- Born: 16 August 1934 Jammu and Kashmir, India
- Died: 30 July 2020 (aged 85) New Delhi, India
- Education: PG
- Occupations: Dramatist, short story writer, literary historian
- Writing career
- Language: Kashmiri
- Notable work: Yeli Parda Woth
- Notable awards: Sahitya Akademi Award

= Autar Krishen Rahbar =

Kashmiri dramatist, writer (1934-2020)

Autar Krishen Rehbar ( 16 August 1934 30 July 2020) was an Indian dramatist, short story writer, literary historian and the former deputy director of Radio Kashmir, Srinagar. He wrote several books of short stories such as Talash (Search), and Bi Chus Tsur (I am a Thief).

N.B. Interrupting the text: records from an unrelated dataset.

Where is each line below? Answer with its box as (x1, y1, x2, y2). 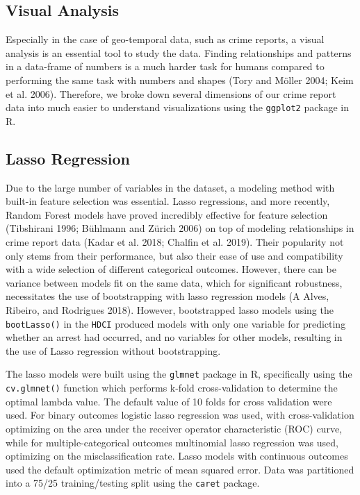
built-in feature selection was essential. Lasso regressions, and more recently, (6, 194, 330, 208)
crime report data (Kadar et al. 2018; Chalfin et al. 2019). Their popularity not (6, 235, 344, 249)
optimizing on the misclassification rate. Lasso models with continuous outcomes (6, 448, 348, 463)
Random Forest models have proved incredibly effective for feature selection (6, 207, 328, 221)
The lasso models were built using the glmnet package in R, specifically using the (6, 367, 352, 381)
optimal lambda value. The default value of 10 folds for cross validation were (6, 394, 332, 408)
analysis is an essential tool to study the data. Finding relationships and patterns (6, 45, 352, 60)
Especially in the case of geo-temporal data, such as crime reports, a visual (6, 32, 325, 47)
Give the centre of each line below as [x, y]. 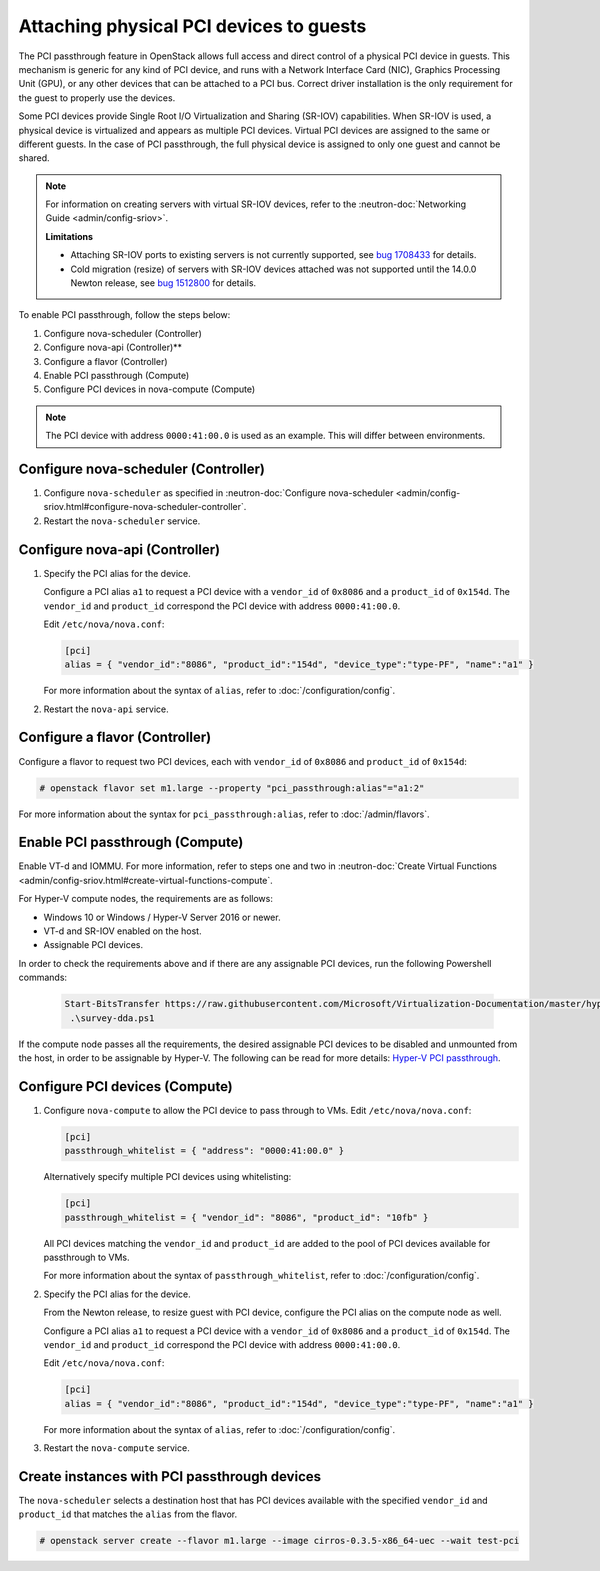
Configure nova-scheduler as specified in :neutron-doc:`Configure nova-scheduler [218, 493]
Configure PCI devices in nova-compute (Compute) [149, 389]
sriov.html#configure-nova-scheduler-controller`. [145, 507]
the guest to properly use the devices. [97, 97]
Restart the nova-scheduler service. [122, 521]
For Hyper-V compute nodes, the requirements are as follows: [146, 899]
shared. [34, 158]
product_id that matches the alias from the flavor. [128, 1514]
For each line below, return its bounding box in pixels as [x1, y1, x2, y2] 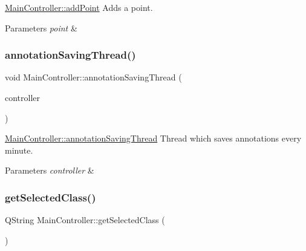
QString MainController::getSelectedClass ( [5, 214, 165, 226]
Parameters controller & [5, 164, 94, 177]
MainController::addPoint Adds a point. [5, 1, 153, 13]
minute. [5, 143, 33, 156]
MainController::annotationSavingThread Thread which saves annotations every [5, 132, 302, 145]
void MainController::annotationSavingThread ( [5, 71, 182, 83]
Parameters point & [5, 21, 77, 34]
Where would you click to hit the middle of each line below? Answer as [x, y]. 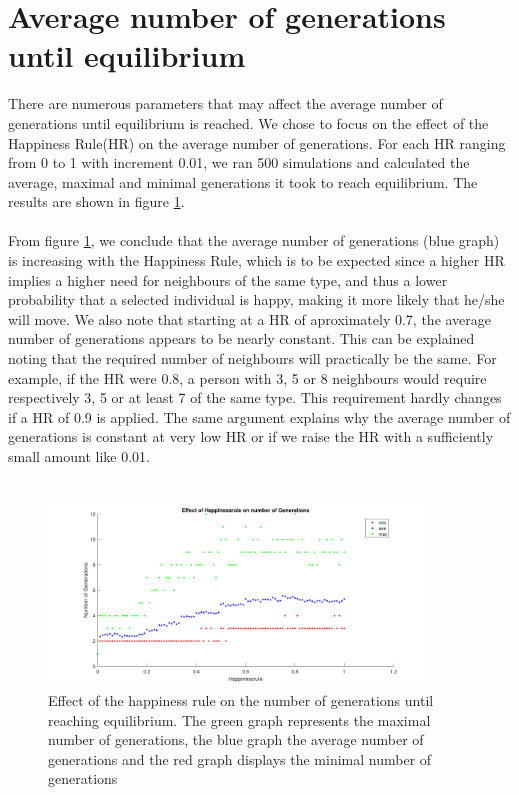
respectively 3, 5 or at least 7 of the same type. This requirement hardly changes [255, 397]
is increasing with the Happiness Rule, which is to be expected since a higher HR [256, 260]
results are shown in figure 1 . [96, 201]
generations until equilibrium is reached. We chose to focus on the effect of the [248, 122]
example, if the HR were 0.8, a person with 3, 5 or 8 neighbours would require [247, 377]
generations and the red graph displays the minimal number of [240, 758]
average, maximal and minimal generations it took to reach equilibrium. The [243, 181]
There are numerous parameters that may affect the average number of [225, 103]

He originally started his literary career as a teacher at Burn Hall School, and later started working on radio plays.

== Biography ==
He was born in 1933 in Srinagar, Jammu and Kashmir. After obtaining his Post-graduation, he joined Radio Kashmir where he produced dramas. Known for his contribution to Culture of Kashmir and art, his prominent writings included Mukht Lar, which consists history of Kashmiri literature. He also produced a drama titled Badshah which was broadcast several times by the Radio Kashmir.

He produced some prominent programmes such as Raai Traai and Rang Haa His plays such as Reh Te Aab, and Awlaad are considered one of the historical plays in Kashmiri language. He also wrote history of Kashmiri literature titled Kashre Adabich Tereekh (A history of Kashmiri literature).

In 2017, he became the recipient of Sahitya Akademi Award winners in Kashmiri for his short story titled Yeli Parda Woth.

He died on 30 July 2020 in New Delhi after chronic condition.